◆ TASK TO COMPLETE:
Pull every line from the records that has the word "fabrics" in it.
══════════════════════════════
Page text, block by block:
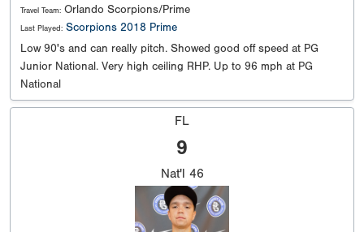
Travel Team: Orlando Scorpions/Prime
Last Played: Scorpions 2018 Prime
Low 90's and can really pitch. Showed good off speed at PG
Junior National. Very high ceiling RHP. Up to 96 mph at PG
National
FL
9
Nat'l 46
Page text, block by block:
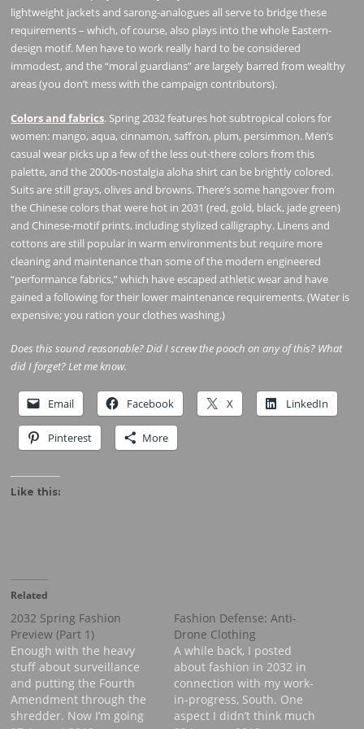
lightweight jackets and sarong-analogues all serve to bridge these
requirements – which, of course, also plays into the whole Eastern-
design motif. Men have to work really hard to be considered
immodest, and the “moral guardians” are largely barred from wealthy
areas (you don’t mess with the campaign contributors).
Colors and fabrics. Spring 2032 features hot subtropical colors for
women: mango, aqua, cinnamon, saffron, plum, persimmon. Men’s
casual wear picks up a few of the less out-there colors from this
palette, and the 2000s-nostalgia aloha shirt can be brightly colored.
Suits are still grays, olives and browns. There’s some hangover from
the Chinese colors that were hot in 2031 (red, gold, black, jade green)
and Chinese-motif prints, including stylized calligraphy. Linens and
cottons are still popular in warm environments but require more
cleaning and maintenance than some of the modern engineered
“performance fabrics,” which have escaped athletic wear and have
gained a following for their lower maintenance requirements. (Water is
expensive; you ration your clothes washing.)
Does this sound reasonable? Did I screw the pooch on any of this? What
did I forget? Let me know.
Email Facebook X LinkedIn
Pinterest More
Like this:
Related
2032 Spring Fashion
Preview (Part 1)
Enough with the heavy
stuff about surveillance
and putting the Fourth
Amendment through the
shredder. Now I’m going
Fashion Defense: Anti-
Drone Clothing
A while back, I posted
about fashion in 2032 in
connection with my work-
in-progress, South. One
aspect I didn’t think much
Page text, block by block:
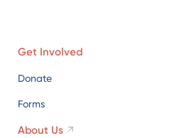
Get Involved
Donate
Forms
About Us
══════════════════════════════
◆ ANSWER TO THIS EXERCISE:
Colors and fabrics. Spring 2032 features hot subtropical colors for
“performance fabrics,” which have escaped athletic wear and have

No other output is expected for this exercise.